I agree rosequartz - benefit recipients cover a wide spectrum most have a good reason why they need them. Unfortunately it is a fact that a few do give a bad name to the majority. I know several former female class mates of my older son late 20s who went straight from school to unsupported motherhood. We live in an affluent area and there were other options for these girls at the time they left school. One I know of had an apprenticeship at a well thought of hairdressers where after a short period admitted "she was trying for a baby because she couldn't be arsed doing this job anymore". My son has shown me her Facebook page several times, where she displays pictures of fairly expensive shoes, nights out and holidays she has been on - Europe and Mexico - third child on the way now, never worked, no supporting partner.

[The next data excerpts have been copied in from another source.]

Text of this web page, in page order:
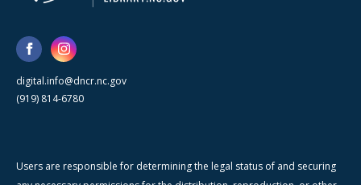
digital.info@dncr.nc.gov
(919) 814-6780
Users are responsible for determining the legal status of and securing
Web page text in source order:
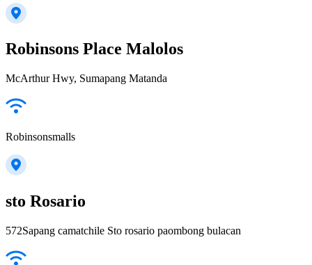
Robinsons Place Malolos
McArthur Hwy, Sumapang Matanda
Robinsonsmalls
sto Rosario
572Sapang camatchile Sto rosario paombong bulacan
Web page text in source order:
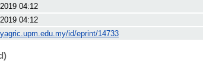
04:12
04:12
id/eprint/14733
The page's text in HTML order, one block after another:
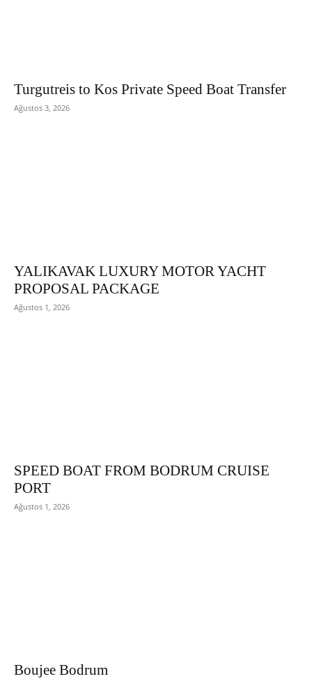
Turgutreis to Kos Private Speed Boat Transfer
Ağustos 3, 2026
YALIKAVAK LUXURY MOTOR YACHT
PROPOSAL PACKAGE
Ağustos 1, 2026
SPEED BOAT FROM BODRUM CRUISE
PORT
Ağustos 1, 2026
Boujee Bodrum
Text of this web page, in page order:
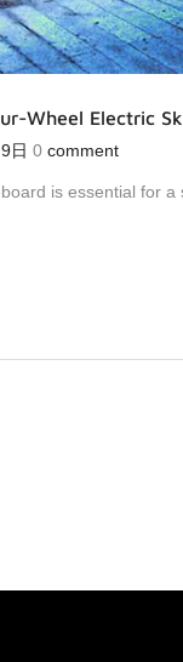
Wheel Electric
日 0 comment
is essential for
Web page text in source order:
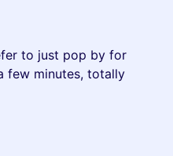
to just pop by for
few minutes, totally
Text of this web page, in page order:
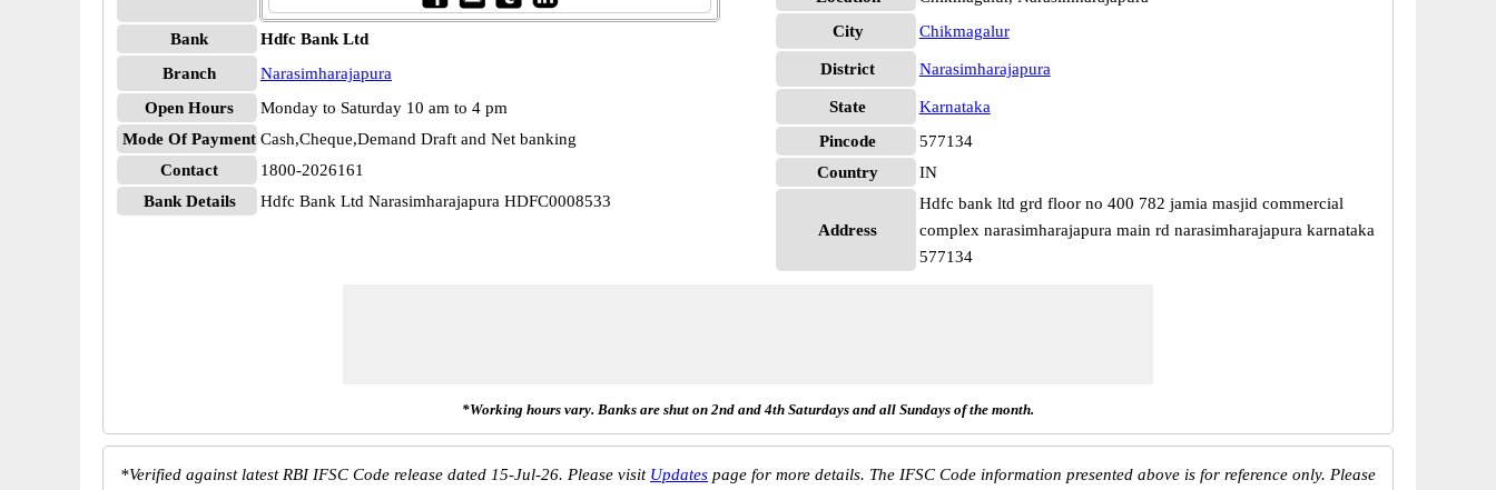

Can I just say I'm not lumping all benefit recipients into that category or single mothers. I just want point that some people could make better choices.

Ariadne Sun 10-May-15 17:02:45

It's done. Whatever we voted, we now have to get on with it. I don't see the point in looking back and regretting or not regretting one's vote. Lady Macbeth got a lot of things wrong, but not "What's done is done, and cannot be undone."

If we don't like the outcome, we should fight against the government at every opportunity. If we do like it, the we support them.

(BTW, as I have often said before ,on threads about religion and about politics, doesn't the effect it has on Gransnetters show just how divisive and unpleasant hard held views can be?)

loopylou Sun 10-May-15 17:06:56

My sentiments precisely Ariadne

I'm surprised by the tone of a number of GNs on all the political threads, highly intolerant of anyone not sharing their opinions.

Mishap Sun 10-May-15 17:15:11

I think that everyone - including David Cameron! and the queen! - was surprised by the result.

mumster Sun 10-May-15 17:20:04

While you are getting all fired up on the benefit theme, what about non-doms, tax avoiders and evaders? Sorry, they don't matter do they? They are Tory donors.

Ana Sun 10-May-15 17:37:30

Here we go again...

Ariadne Sun 10-May-15 17:42:28

Oh yea, ana! Sighs...

TerriBull Sun 10-May-15 17:42:39

I think it's fair to assume that most people would want tax evaders brought to account along with bankers and anyone else who deserves the book being thrown at them.

On non doms, people such as Lakshmi Mittal, Labour donor, have brought parts of their business to this country and have employed people here. If non doms were to have disappeared under a Labour government due to being taxed on their world wide earnings then they would have gone somewhere else and we wouldn't get anything off them.

Hollande had to retract the 75% tax rate for higher earners, again they just disappeared abroad, better to get something off them than nothing at all.

thatbags Sun 10-May-15 17:45:45

I have voted in General Elections in various constituencies since 1974. No-one I have ever voted for in GEs has ever got a seat in Parliament. S'how it rolls. Spot kn, agus. Time to wait and see just get on with life.